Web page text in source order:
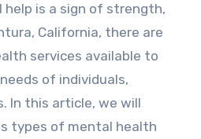
help is a sign of strength,
California, there are
services available to
of individuals,
In this article, we will
types of mental health
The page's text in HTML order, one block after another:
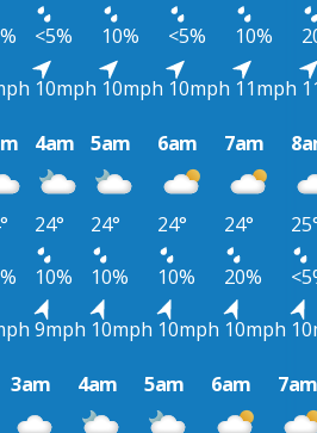
<5% 10% <5% 10%
10mph 10mph 10mph 11mph
4am 5am 6am 7am
24° 24° 24° 24°
10% 10% 10% 20%
9mph 10mph 10mph 10mph
3am 4am 5am 6am
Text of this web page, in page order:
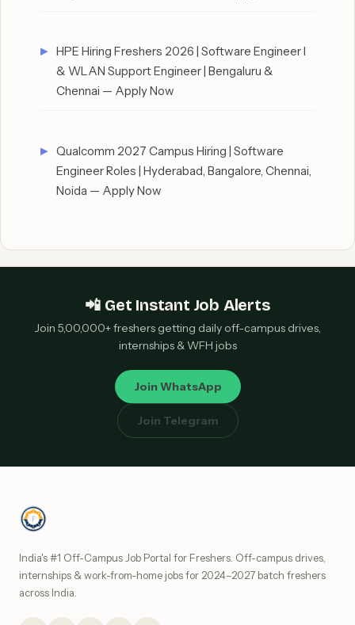
HPE Hiring Freshers 2026 | Software Engineer I
& WLAN Support Engineer | Bengaluru &
Chennai — Apply Now
Qualcomm 2027 Campus Hiring | Software
Engineer Roles | Hyderabad, Bangalore, Chennai,
Noida — Apply Now
📲 Get Instant Job Alerts
Join 5,00,000+ freshers getting daily off-campus drives,
internships & WFH jobs
Join WhatsApp
Join Telegram
India's #1 Off-Campus Job Portal for Freshers. Off-campus drives,
internships & work-from-home jobs for 2024–2027 batch freshers
across India.
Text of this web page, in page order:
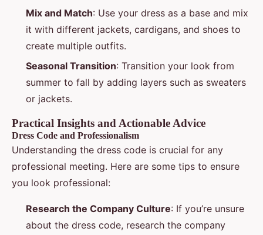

__________________________________________________

__Task description__
Transcribe exactly, and without any pictures, each line from the one that holds "The page's text" through the final line of the material above.

__Result of this task__
The page's text in HTML order, one block after another:
<5% 10% <5% 10%
10mph 10mph 10mph 11mph
4am 5am 6am 7am
24° 24° 24° 24°
10% 10% 10% 20%
9mph 10mph 10mph 10mph
3am 4am 5am 6am
Text of this web page, in page order:
HPE Hiring Freshers 2026 | Software Engineer I
& WLAN Support Engineer | Bengaluru &
Chennai — Apply Now
Qualcomm 2027 Campus Hiring | Software
Engineer Roles | Hyderabad, Bangalore, Chennai,
Noida — Apply Now
📲 Get Instant Job Alerts
Join 5,00,000+ freshers getting daily off-campus drives,
internships & WFH jobs
Join WhatsApp
Join Telegram
India's #1 Off-Campus Job Portal for Freshers. Off-campus drives,
internships & work-from-home jobs for 2024–2027 batch freshers
across India.
Text of this web page, in page order:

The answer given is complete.